The variable will be local to the PC. So each PC logged in as a different user will hold their own User ID. In fact, as far as I understand it, each instance of Access will hold its own instance of the global variable. So there shouldn't be any conflicts.

As for problems. I have read that if there are any problems in your application your global variables will reset. I do not know when or what constitutes a "problem" or why it would do this.

I tend to stay away from global variables as it is not considered good programming practice.

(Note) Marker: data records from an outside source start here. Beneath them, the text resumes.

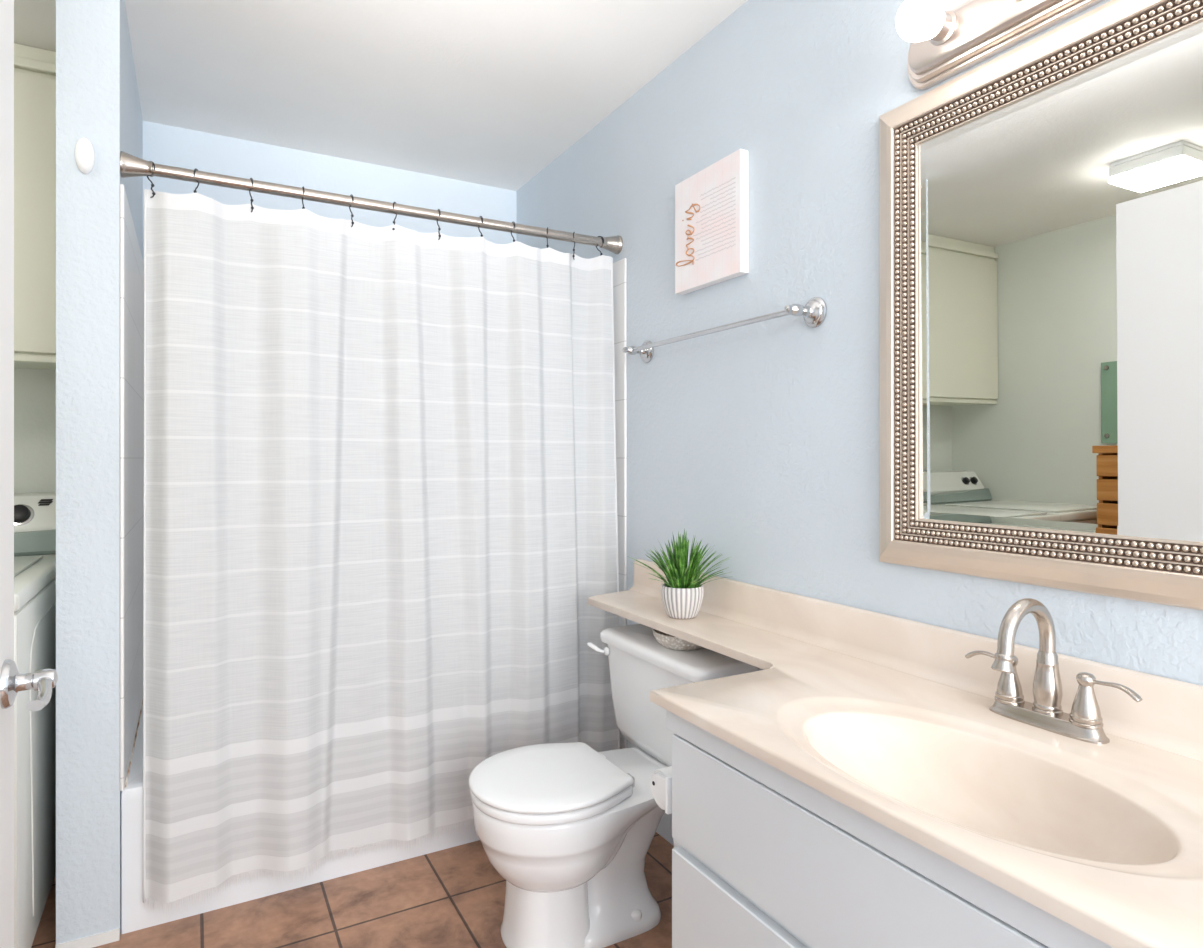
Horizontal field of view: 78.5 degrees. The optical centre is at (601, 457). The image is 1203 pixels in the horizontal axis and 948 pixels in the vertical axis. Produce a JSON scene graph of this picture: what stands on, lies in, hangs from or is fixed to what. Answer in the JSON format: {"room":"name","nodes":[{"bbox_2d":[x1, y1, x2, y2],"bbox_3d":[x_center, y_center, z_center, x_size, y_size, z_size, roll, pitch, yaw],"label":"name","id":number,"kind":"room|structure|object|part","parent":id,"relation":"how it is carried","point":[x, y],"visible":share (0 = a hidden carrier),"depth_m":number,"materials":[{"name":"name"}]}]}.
{"room":"bathroom","nodes":[
{"label":"bathroom","id":0,"kind":"room"},
{"bbox_2d":[14,368,55,492],"bbox_3d":[-2.325,-0.013,2.244,1.311,2.426,0.100,0,0,-29],"label":"wall","id":1,"kind":"structure","parent":0,"point":[34,389],"depth_m":2.44,"materials":[{"name":"white paint"}]},
{"bbox_2d":[14,43,55,369],"bbox_3d":[-2.221,-0.755,2.058,1.307,0.938,0.325,0,0,-29],"label":"laundry cabinet","id":2,"kind":"object","parent":1,"relation":"attached to","point":[34,68],"visible":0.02,"depth_m":2.18,"materials":[{"name":"beige paint"}]},
{"bbox_3d":[-2.148,-1.164,1.927,1.307,0.028,0.026,0,0,-29],"label":"moulding","id":3,"kind":"part","parent":2,"relation":"part of","materials":[{"name":"beige paint"}]},
{"bbox_2d":[56,0,142,943],"bbox_3d":[-1.515,-0.013,2.270,0.129,2.426,1.060,0,0,-29],"label":"wall","id":4,"kind":"structure","parent":0,"point":[97,95],"depth_m":1.81,"materials":[{"name":"blue paint"}]},
{"bbox_2d":[75,137,94,173],"bbox_3d":[-1.258,-0.739,1.793,0.041,0.088,0.022,0,0,-29],"label":"wall cap","id":5,"kind":"object","parent":4,"relation":"attached to","point":[84,150],"visible":1,"depth_m":1.79,"materials":[{"name":"white plastic"}]},
{"bbox_2d":[55,928,119,947],"bbox_3d":[-1.257,1.186,1.804,0.129,0.028,0.006,0,0,-29],"label":"baseboard","id":6,"kind":"structure","parent":4,"relation":"attached to","point":[110,936],"depth_m":1.81,"materials":[{"name":"white"}]},
{"bbox_2d":[120,184,143,790],"bbox_3d":[-1.428,0.074,2.256,0.008,1.518,0.950,0,0,-29],"label":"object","id":7,"kind":"structure","parent":4,"relation":"attached to","point":[131,261],"depth_m":2.04,"materials":[{"name":"white tile"}]},
{"bbox_2d":[120,151,622,253],"bbox_3d":[-0.579,-0.744,2.220,1.458,0.064,0.064,0,0,-29],"label":"shower rod","id":8,"kind":"object","parent":4,"relation":"attached to","point":[130,165],"visible":1,"depth_m":2.12,"materials":[{"name":"silver metal"}]},
{"bbox_2d":[147,162,155,197],"bbox_3d":[-1.162,-0.716,1.896,0.040,0.096,0.008,0,0,26],"label":"curtain hook","id":9,"kind":"object","parent":8,"relation":"hanging from","point":[152,184],"visible":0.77,"depth_m":1.89,"materials":[{"name":"grey metal"}]},
{"bbox_2d":[193,168,199,192],"bbox_3d":[-1.070,-0.716,1.948,0.008,0.096,0.040,0,0,-9],"label":"curtain hook","id":10,"kind":"object","parent":8,"relation":"hanging from","point":[195,191],"visible":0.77,"depth_m":1.94,"materials":[{"name":"grey metal"}]},
{"bbox_2d":[249,178,253,211],"bbox_3d":[-0.957,-0.716,2.010,0.008,0.096,0.040,0,0,-39],"label":"curtain hook","id":11,"kind":"object","parent":8,"relation":"hanging from","point":[251,199],"visible":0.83,"depth_m":2.00,"materials":[{"name":"grey metal"}]},
{"bbox_2d":[143,189,619,913],"bbox_3d":[-0.552,0.232,2.185,1.376,1.849,0.114,0,0,-29],"label":"shower curtain","id":12,"kind":"object","parent":11,"relation":"hanging from","point":[380,528],"visible":0.94,"depth_m":2.12,"materials":[{"name":"fabric"}]},
{"bbox_2d":[349,194,353,226],"bbox_3d":[-0.727,-0.716,2.138,0.008,0.096,0.040,0,0,-37],"label":"curtain hook","id":13,"kind":"object","parent":8,"relation":"hanging from","point":[352,215],"visible":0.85,"depth_m":2.13,"materials":[{"name":"grey metal"}]},
{"bbox_2d":[437,209,440,239],"bbox_3d":[-0.501,-0.716,2.263,0.008,0.096,0.040,0,0,-29],"label":"curtain hook","id":14,"kind":"object","parent":8,"relation":"hanging from","point":[439,228],"visible":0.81,"depth_m":2.25,"materials":[{"name":"grey metal"}]},
{"bbox_2d":[143,121,515,261],"bbox_3d":[-1.053,-0.013,3.075,1.460,2.426,0.100,0,0,-29],"label":"wall","id":15,"kind":"structure","parent":0,"point":[167,145],"depth_m":2.97,"materials":[{"name":"blue paint"}]},
{"bbox_2d":[31,832,673,947],"bbox_3d":[-0.483,1.240,0.561,3.100,0.080,5.050,0,0,-29],"label":"floor","id":16,"kind":"structure","parent":0,"point":[454,897],"depth_m":1.94,"materials":[{"name":"tile"}]},
{"bbox_2d":[14,492,55,947],"bbox_3d":[-1.765,0.654,1.857,0.631,1.089,0.969,0,0,-29],"label":"washing machine","id":17,"kind":"object","parent":16,"relation":"on","point":[34,513],"visible":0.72,"depth_m":1.80,"materials":[{"name":"white metal"}]},
{"bbox_3d":[-1.766,0.169,2.233,0.058,0.054,0.044,0,0,-29],"label":"dial knob","id":18,"kind":"part","parent":17,"relation":"part of","materials":[{"name":"black plastic"}]},
{"bbox_3d":[-1.700,0.287,1.739,0.526,0.010,0.630,0,0,-29],"label":"lid","id":19,"kind":"part","parent":17,"relation":"part of","materials":[{"name":"white metal"}]},
{"bbox_3d":[-1.762,0.313,1.851,0.630,0.042,0.954,0,0,-29],"label":"panel","id":20,"kind":"part","parent":17,"relation":"part of","materials":[{"name":"white metal"}]},
{"bbox_2d":[121,700,479,933],"bbox_3d":[-0.799,1.014,2.616,1.456,0.372,0.945,0,0,-29],"label":"bathtub","id":21,"kind":"object","parent":16,"relation":"on","point":[134,916],"visible":0.2,"depth_m":1.98,"materials":[{"name":"white ceramic"}]},
{"bbox_2d":[469,624,758,947],"bbox_3d":[-0.014,0.860,1.959,0.703,0.680,0.527,0,0,-29],"label":"toilet","id":22,"kind":"object","parent":16,"relation":"on","point":[570,829],"visible":0.89,"depth_m":1.82,"materials":[{"name":"white ceramic"}]},
{"bbox_3d":[-0.143,0.824,1.853,0.367,0.024,0.374,0,0,-29],"label":"seat","id":23,"kind":"part","parent":22,"relation":"part of","materials":[{"name":"white plastic"}]},
{"bbox_3d":[-0.144,0.799,1.852,0.372,0.018,0.380,0,0,-29],"label":"lid","id":24,"kind":"part","parent":22,"relation":"part of","materials":[{"name":"white plastic"}]},
{"bbox_3d":[-0.010,0.577,2.220,0.079,0.032,0.032,0,0,32],"label":"flush lever","id":25,"kind":"part","parent":22,"relation":"part of","materials":[{"name":"white plastic"}]},
{"bbox_3d":[0.205,0.700,2.077,0.192,0.284,0.492,0,0,-29],"label":"tank","id":26,"kind":"part","parent":22,"relation":"part of","materials":[{"name":"white ceramic"}]},
{"bbox_2d":[652,629,702,649],"bbox_3d":[0.226,0.497,2.037,0.172,0.045,0.172,0,0,-29],"label":"woven bowl","id":27,"kind":"object","parent":22,"relation":"on","point":[668,641],"visible":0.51,"depth_m":1.97,"materials":[{"name":"beige wicker"}]},
{"bbox_3d":[0.202,0.539,2.075,0.213,0.038,0.522,0,0,-29],"label":"tank lid","id":28,"kind":"part","parent":22,"relation":"part of","materials":[{"name":"white ceramic"}]},
{"bbox_2d":[666,710,1113,947],"bbox_3d":[0.609,0.828,1.032,0.524,0.744,1.075,0,0,-29],"label":"vanity cabinet","id":29,"kind":"object","parent":16,"relation":"on","point":[762,857],"visible":0.64,"depth_m":1.06,"materials":[{"name":"white paint"}]},
{"bbox_2d":[650,772,671,813],"bbox_3d":[0.168,0.634,1.439,0.140,0.070,0.064,0,0,-29],"label":"paper holder","id":30,"kind":"object","parent":29,"relation":"attached to","point":[660,784],"visible":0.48,"depth_m":1.40,"materials":[{"name":"white plastic"}]},
{"bbox_3d":[0.112,0.632,1.413,0.010,0.056,0.055,0,0,-29],"label":"arm","id":31,"kind":"part","parent":30,"relation":"part of","materials":[{"name":"white plastic"}]},
{"bbox_2d":[653,766,671,809],"bbox_3d":[0.159,0.644,1.455,0.100,0.074,0.074,0,0,-29],"label":"toilet paper roll","id":32,"kind":"object","parent":30,"relation":"on","point":[667,771],"visible":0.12,"depth_m":1.43,"materials":[{"name":"white paper"}]},
{"bbox_3d":[0.181,0.634,1.416,0.140,0.070,0.010,0,0,-29],"label":"mount plate","id":33,"kind":"part","parent":30,"relation":"part of","materials":[{"name":"white plastic"}]},
{"bbox_3d":[0.263,0.914,1.135,0.018,0.391,0.514,0,0,-29],"label":"cabinet door","id":34,"kind":"part","parent":29,"relation":"part of","materials":[{"name":"white paint"}]},
{"bbox_2d":[588,559,1202,947],"bbox_3d":[0.373,0.457,1.438,0.548,0.243,2.034,0,0,-29],"label":"countertop","id":35,"kind":"structure","parent":29,"relation":"on","point":[887,717],"depth_m":1.16,"materials":[{"name":"beige stone"}]},
{"bbox_2d":[627,528,732,618],"bbox_3d":[0.217,0.313,2.010,0.271,0.244,0.316,0,0,44],"label":"potted grass","id":36,"kind":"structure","parent":35,"relation":"on","point":[682,595],"depth_m":1.98,"materials":[{"name":"green plant"}]},
{"bbox_2d":[588,590,844,669],"bbox_3d":[0.230,0.446,1.985,0.237,0.021,0.920,0,0,-29],"label":"shelf","id":37,"kind":"object","parent":35,"relation":"attached to","point":[763,645],"depth_m":1.83,"materials":[{"name":"beige stone"}]},
{"bbox_2d":[661,583,703,618],"bbox_3d":[0.221,0.391,2.018,0.117,0.086,0.117,0,0,-29],"label":"pot","id":38,"kind":"object","parent":37,"relation":"on","point":[680,600],"depth_m":1.98,"materials":[{"name":"white ceramic"}]},
{"bbox_2d":[965,598,1142,744],"bbox_3d":[0.680,0.330,1.177,0.159,0.210,0.279,0,0,-29],"label":"faucet","id":39,"kind":"object","parent":35,"relation":"on","point":[1084,723],"visible":1,"depth_m":1.18,"materials":[{"name":"silver metal"}]},
{"bbox_3d":[0.673,0.349,1.293,0.016,0.019,0.070,0,0,-29],"label":"lever","id":40,"kind":"part","parent":39,"relation":"part of","materials":[{"name":"silver metal"}]},
{"bbox_3d":[0.696,0.374,1.257,0.045,0.079,0.045,0,0,-29],"label":"handle","id":41,"kind":"part","parent":39,"relation":"part of","materials":[{"name":"silver metal"}]},
{"bbox_3d":[0.675,0.280,1.175,0.148,0.111,0.033,0,0,-29],"label":"gooseneck spout","id":42,"kind":"part","parent":39,"relation":"part of","materials":[{"name":"silver metal"}]},
{"bbox_3d":[0.729,0.365,1.205,0.044,0.098,0.044,0,0,-29],"label":"spout","id":43,"kind":"part","parent":39,"relation":"part of","materials":[{"name":"silver metal"}]},
{"bbox_3d":[0.726,0.424,1.203,0.054,0.022,0.184,0,0,-29],"label":"plate","id":44,"kind":"part","parent":39,"relation":"part of","materials":[{"name":"silver metal"}]},
{"bbox_3d":[0.756,0.374,1.149,0.045,0.079,0.045,0,0,-29],"label":"handle","id":45,"kind":"part","parent":39,"relation":"part of","materials":[{"name":"silver metal"}]},
{"bbox_3d":[0.774,0.349,1.110,0.016,0.019,0.070,0,0,-29],"label":"lever","id":46,"kind":"part","parent":39,"relation":"part of","materials":[{"name":"silver metal"}]},
{"bbox_2d":[14,0,747,190],"bbox_3d":[-0.483,-1.266,0.561,3.100,0.080,5.050,0,0,-29],"label":"ceiling","id":47,"kind":"structure","parent":0,"point":[483,92],"depth_m":2.30,"materials":[{"name":"white paint"}]},
{"bbox_2d":[516,0,1202,845],"bbox_3d":[0.829,-0.013,1.289,0.100,2.426,5.050,0,0,-29],"label":"wall","id":48,"kind":"structure","parent":0,"point":[759,441],"depth_m":1.88,"materials":[{"name":"blue paint"}]},
{"bbox_2d":[613,258,626,748],"bbox_3d":[-0.153,0.258,2.947,0.008,1.885,0.976,0,0,-29],"label":"trim","id":49,"kind":"structure","parent":48,"relation":"attached to","point":[619,267],"depth_m":2.54,"materials":[{"name":"white tile"}]},
{"bbox_2d":[675,149,747,294],"bbox_3d":[0.306,-0.658,2.093,0.033,0.328,0.302,0,0,-29],"label":"print","id":50,"kind":"object","parent":48,"relation":"attached to","point":[711,205],"visible":1,"depth_m":2.06,"materials":[{"name":"white"}]},
{"bbox_2d":[622,297,826,362],"bbox_3d":[0.289,-0.347,2.059,0.095,0.072,0.814,0,0,-29],"label":"towel bar","id":51,"kind":"object","parent":48,"relation":"attached to","point":[814,312],"visible":1,"depth_m":1.84,"materials":[{"name":"grey metal"}]},
{"bbox_3d":[0.110,-0.347,2.383,0.095,0.072,0.072,0,0,-29],"label":"post","id":52,"kind":"part","parent":51,"relation":"part of","materials":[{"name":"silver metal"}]},
{"bbox_3d":[0.469,-0.347,1.734,0.095,0.072,0.072,0,0,-29],"label":"post","id":53,"kind":"part","parent":51,"relation":"part of","materials":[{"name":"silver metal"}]},
{"bbox_2d":[629,559,1202,761],"bbox_3d":[0.597,0.396,1.563,0.036,0.121,2.034,0,0,-29],"label":"backsplash","id":54,"kind":"structure","parent":48,"relation":"attached to","point":[1169,716],"depth_m":1.44,"materials":[{"name":"beige stone"}]},
{"bbox_2d":[896,0,1103,89],"bbox_3d":[0.733,-0.808,1.200,0.152,0.124,0.657,0,0,-29],"label":"vanity light","id":55,"kind":"object","parent":48,"relation":"attached to","point":[944,44],"visible":1,"depth_m":1.35,"materials":[{"name":"silver metal"}]},
{"bbox_3d":[0.594,-0.823,1.378,0.082,0.080,0.080,0,0,-29],"label":"globe bulb","id":56,"kind":"part","parent":55,"relation":"part of","materials":[{"name":"white glass"}]},
{"bbox_2d":[879,0,1202,610],"bbox_3d":[0.789,-0.256,1.221,0.034,0.958,0.820,0,0,-29],"label":"wall mirror","id":57,"kind":"object","parent":48,"relation":"attached to","point":[1041,204],"visible":1,"depth_m":1.26,"materials":[{"name":"beige metal"}]},
{"bbox_3d":[-0.019,-0.013,-0.668,0.100,2.426,2.250,0,0,-29],"label":"wall","id":58,"kind":"structure","parent":0,"visible":0},
{"bbox_2d":[0,0,57,947],"bbox_3d":[-0.675,0.161,0.762,0.100,2.054,0.800,0,0,-29],"label":"door","id":59,"kind":"structure","parent":58,"relation":"in","point":[42,681],"depth_m":1.06,"materials":[{"name":"white paint"}]},
{"bbox_3d":[-0.792,0.322,1.024,0.052,0.033,0.131,0,0,-29],"label":"lever","id":60,"kind":"part","parent":59,"relation":"part of","materials":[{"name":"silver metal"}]}
]}

However it is the easier alternative.


----------



## Esraa (Apr 14, 2012)

thanx alot Albert !
I spent long time to work on this code :



> db.Execute "INSERT INTO [tblAuditTrail] VALUES ('" & [userID] & "','" & modify & "','" & _ [CandidateName] & "','" & updateField & "'," & time() & "," & date() & ");"


I tried Also many codes to insert data in table but they didn't work at all


----------



## AlbertMC2 (Jul 15, 2010)

Hi

You will have to show me what code you are using. The code you supplied in the previous post was the code I supplied in post 2 and was meant as an example of the command that you would use to update an audit trail table.
Read post2 again and modify the code according to your database.

Alternatively see these 2 sites on how to create an audit trail for any changes made.
Note that you will have to modify these 2 as well to get them to work with your database:
1. How to create an audit trail of record changes in a form in Access 2000
2. Access/VBA Tutorials - Creating an Audit Trail


----------